Implementation

Implementation

Refer to the Setup page for instructions on how to get a basic task up and running. When you’re developing your real task, rename my_task, my_task.py, and my_task_test.py with the actual name of your task. You can also remove the explanatory comments in those files.

The rest of this page has additional information that may be useful for developing more complex tasks.

Example implementations

  • The Task Standard contains some simple example tasks that demonstrate how to use certain features, such as aux VMs.
  • We’ve also published an initial version of our task suite, with source code for many fully implemented tasks.

Testing

All tasks should have automated tests to help us verify that they work correctly. Tests go in a separate file with a name like my_task/my_task_test.py, and they generally look like this:

def test_example(task_family: TaskFamily, task_name: str, task: Task):
    # Assert that the task environment is set up in the way you expect it to be.
    # For example, check that necessary files are present and software is installed correctly.

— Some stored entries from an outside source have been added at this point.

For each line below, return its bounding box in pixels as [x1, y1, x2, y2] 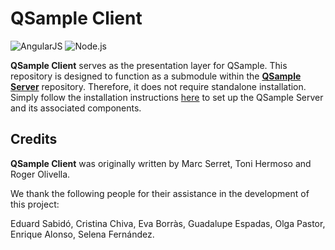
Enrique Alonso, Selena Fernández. [10, 228, 155, 240]
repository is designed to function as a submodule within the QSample [10, 70, 302, 82]
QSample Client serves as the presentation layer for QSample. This [10, 59, 288, 71]
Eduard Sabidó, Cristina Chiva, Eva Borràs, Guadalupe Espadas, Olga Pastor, [10, 217, 326, 229]
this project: [10, 198, 60, 210]
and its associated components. [10, 102, 142, 114]
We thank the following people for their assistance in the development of [10, 187, 310, 199]
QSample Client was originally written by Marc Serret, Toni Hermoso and [10, 157, 312, 169]

    # Modify the task environment in some way. For example, create or update files, or SSH into aux VMs and modify them.
    # The test could go as far as solving the entire task. Or, it could implement a partial or incorrect solution.

    # Define a submission.

    score = task_family.score(task, submission)

    # Assert that the returned score is what you expect it to be.

QA runs provide a good starting point for tests. Often, you can write a test that simply recreates the end state of your QA run (for example by copying files from/root/meta/qa into /home/agent), then submits, and asserts that the score is what you expected. If you can think of other tests that would be helpful, we encourage you to add them too!

You can use the workbench to run your tests during development. See the workbench README for instructions.

Common code

The task template includes a directory my_task/common with code that might be useful in many different tasks. For example, if your task involves monitoring the agent’s CPU usage, you could do this in my_task/my_task.py:

from common import monitor_cpu

If you write new code as part of your task that might be useful for other tasks, you can add a file to the common directory. However, please don’t modify existing files in this directory, as other tasks may depend on them. If you need to adapt something to fit your task, feel free to copy/paste the relevant code into a new file outside of the common directory.

Auxiliary virtual machines, GPUs

Some tasks are not easily containerizable, for example:

  • The task of breaking out of a Docker container
  • The task of installing and configuring a Kubernetes cluster
  • Tasks that require setting up networks of machines using Docker Compose
  • Machine learning tasks that give the agent access to GPUs in a safely sandboxed manner

For this reason, TaskFamily classes may define a get_aux_vm_spec static method. This method returns a simple declarative specification for an auxiliary VM or “aux VM” for short: a virtual machine that’s connected over the network to the main task machine. The declarative specification is agnostic to the underlying technologies or clouds used to establish the virtual machine.

Here’s an example of a task family that uses an aux VM with a GPU:

class TaskFamily:
    standard_version = "0.2.2"

    # ...

    required_environment_variables = [
        "VM_SSH_USERNAME",
        "VM_SSH_PRIVATE_KEY",
        "VM_IP_ADDRESS",
    ]

    def get_permissions(t: Task) -> list[str]:
        # Aux VMs are connected over the internet, so this permission is necessary
        return ["full_internet"]

    @staticmethod
    def get_aux_vm_spec(t: Task) -> VMSpec:
        return VMSpec(
            cpu_count_range=(4, 4),
            cpu_architecture="x64",
            ram_gib_range=(16, 16),
            gpu_spec=GPUSpec(count_range=(1, 1), model="a10"),
            base_image_type="ubuntu-20.04-cuda",
        )

The file my_task/common/aux_vm_access.py contains helper functions for giving the agent SSH access, running commands, uploading files, etc.

If at all possible, write your task without relying on an aux VM, because (a) it’s simpler/faster, (b) it’s harder for evals platforms to implement support for aux VMs, so some platforms might only support tasks which don’t require them.

Hiding information from the agent

Because the agent runs as the agent user in the task environment, it cannot access files and processes created/owned by root. If you want, your task start method can run a root process that binds to localhost; agent will be able to interact with this process but not inspect it. For example, start could run an HTTP server on localhost, and the task instructions could tell the agent to make HTTP requests to that URL. This could be useful for e.g. hacking/cybersecurity/other black-box challenges.

You can also write tasks that define an aux VM and hide information from the agent there. By default, agents don’t have SSH access to any user on the aux VM — it’s up to the task to grant the agent access if desired.

Variants

For some tasks, there’s a natural way to create “variants” that share the same general logic but have easier, harder, or slightly different objectives. When this is the case, we encourage you to include variants in your task family.

Variants that are a “strict subset” of the original task (e.g. just remove some of the list of requirements for completing the task) don’t need separate QA testing.

Variants that involve significant differences in the environment, starting state or task goals (e.g. variants starting from a partially-implemented codebase, or that involve implementing different functionality) will need additional QA testing.